Investors on the brink of financial ruin after The High Street Group cancelled rights to access cash and defaulted on interest

ByJessica Beard14 August 2021 • 5:00am

Dozens of investors have been promised the interest due or access to their savings but received nothing CREDIT: Thomas Broom/TMG

Investors in a property firm are on the brink of financial ruin and face homelessness after the group reneged on its interest payments and pressured them to waive rights to withdraw their cash.

DIY savers put more than £50m into high-risk loan notes with The High Street Group, attracted by the promise of 12pc annual returns and 22pc after seven years. However, the £1.5bn investment firm has defaulted on its interest payments and blocked investors from redeeming their money despite guaranteeing yearly access, a Telegraph Money investigation has found.

Last week its founder and chairman, Gary Forrest, left the company.

The company has tried to silence investors from speaking to this newspaper. Katie Hawkins, 45, from Kent, said she faced eviction after falling behind on her rent because The High Street Group failed to pay £22,200 interest or return her £185,000 investment.

Advertisement

Ms Hawkins said she felt she was “bribed” by The High Street Group, which promised to pay the interest she was already owed but only if she signed a non-­disclosure agreement.

“I was forced to sign a document to shut me up. I did it because I desperately needed the money,” she said.

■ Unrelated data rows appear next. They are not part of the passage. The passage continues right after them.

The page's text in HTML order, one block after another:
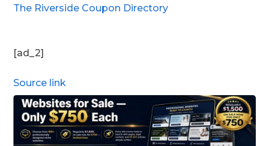
The Riverside Coupon Directory
[ad_2]
Source link
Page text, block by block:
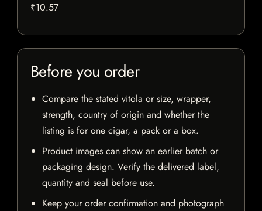
₹10.57
Before you order
Compare the stated vitola or size, wrapper,
strength, country of origin and whether the
listing is for one cigar, a pack or a box.
Product images can show an earlier batch or
packaging design. Verify the delivered label,
quantity and seal before use.
Keep your order confirmation and photograph
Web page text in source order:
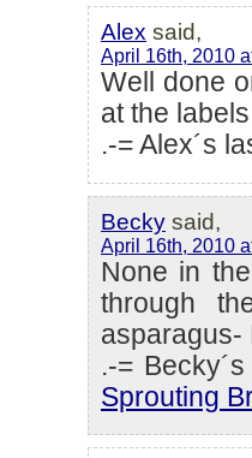
Alex said,
April 16th, 2010
Well done
at the
.-= Alex´s
Becky said,
April 16th, 2010
None in
through
asparagus-
.-=
Sprouting
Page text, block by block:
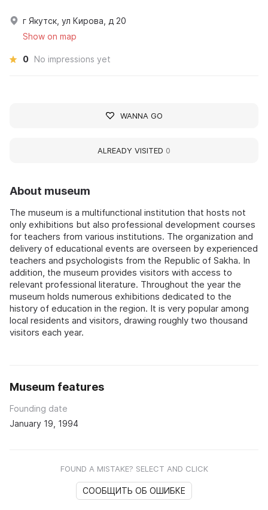
About museum
The museum is a multifunctional institution that hosts not
only exhibitions but also professional development courses
for teachers from various institutions. The organization and
delivery of educational events are overseen by experienced
teachers and psychologists from the Republic of Sakha. In
addition, the museum provides visitors with access to
relevant professional literature. Throughout the year the
museum holds numerous exhibitions dedicated to the
history of education in the region. It is very popular among
local residents and visitors, drawing roughly two thousand
visitors each year.
Museum features
Founding date
January 19, 1994
FOUND A MISTAKE? SELECT AND CLICK
СООБЩИТЬ ОБ ОШИБКЕ
г Якутск, ул Кирова, д 20
Show on map
0 No impressions yet
WANNA GO
ALREADY VISITED 0
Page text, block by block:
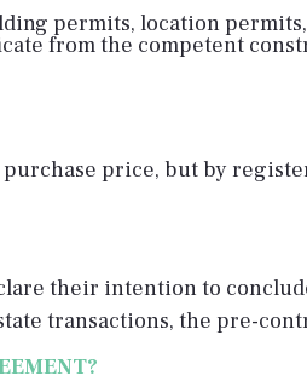
permits, location
from the competent
price, but by
their intention to
transactions, the pre-
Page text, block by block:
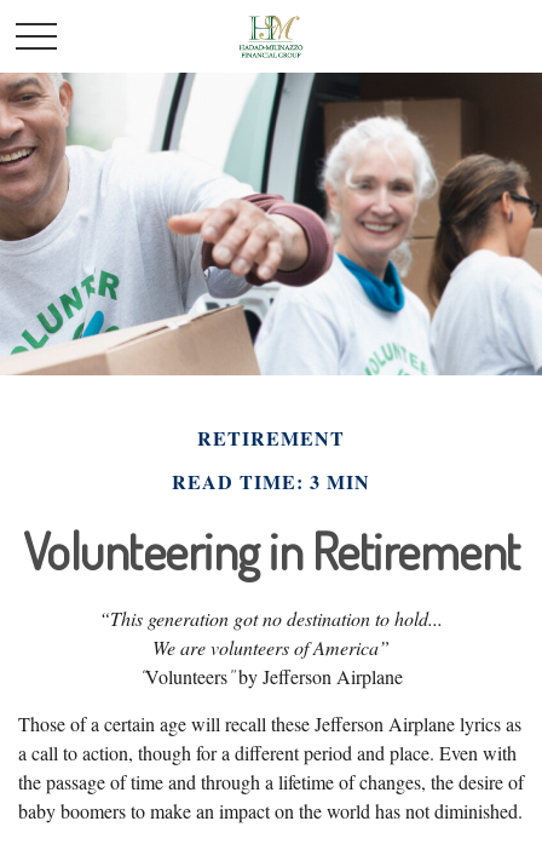
RETIREMENT
READ TIME: 3 MIN
Volunteering in Retirement
“This generation got no destination to hold...
We are volunteers of America”
“Volunteers”by Jefferson Airplane
Those of a certain age will recall these Jefferson Airplane lyrics as
a call to action, though for a different period and place. Even with
the passage of time and through a lifetime of changes, the desire of
baby boomers to make an impact on the world has not diminished.

Mrs Hawkins, who is physically disabled and due surgery, said she had received aggressive and intimidating calls from senior employees. “One lady asked me which I wanted more: the money to pay my debt or my story in the paper. They paid after I signed the document,” she said. “But I was so angry that I decided to speak out anyway.” There are doubts about the validity of the document.

The letter sent to Mrs Hawkins pressuring her into silence

A High Street Group spokesman said it was “conscious and respectful” of personal circumstances and had created a relief fund for exceptional situations.

Dozens of other investors said they were repeatedly promised the interest due or access to their savings but had received nothing.

Jodie Cress, 62, a mother of two, said she and her daughters invested after hearing about the loan’s attractive terms. She now fears they will never see their £85,000. She said the family was owed more than £20,000 in interest.

Advertisement

“They keep asking for more money but I told them to stop. I’m already worried that I’ve lost all my lifetime savings,” she said. 

Mrs Cress’s daughter, Emma, 29, said she had invested the money she had set aside for a deposit on her first home. “I don’t have any hope we will get our money back and it is so mentally draining. Even the person who introduced us to the investment and took a commission has gone silent.”

In a letter sent to investors in May, the group said it had taken a £42m hit during the pandemic and had been hamstrung by a clampdown on property funds by the City watchdog. However, The High Street Group would not have to follow such rules as it is unregulated, it is understood.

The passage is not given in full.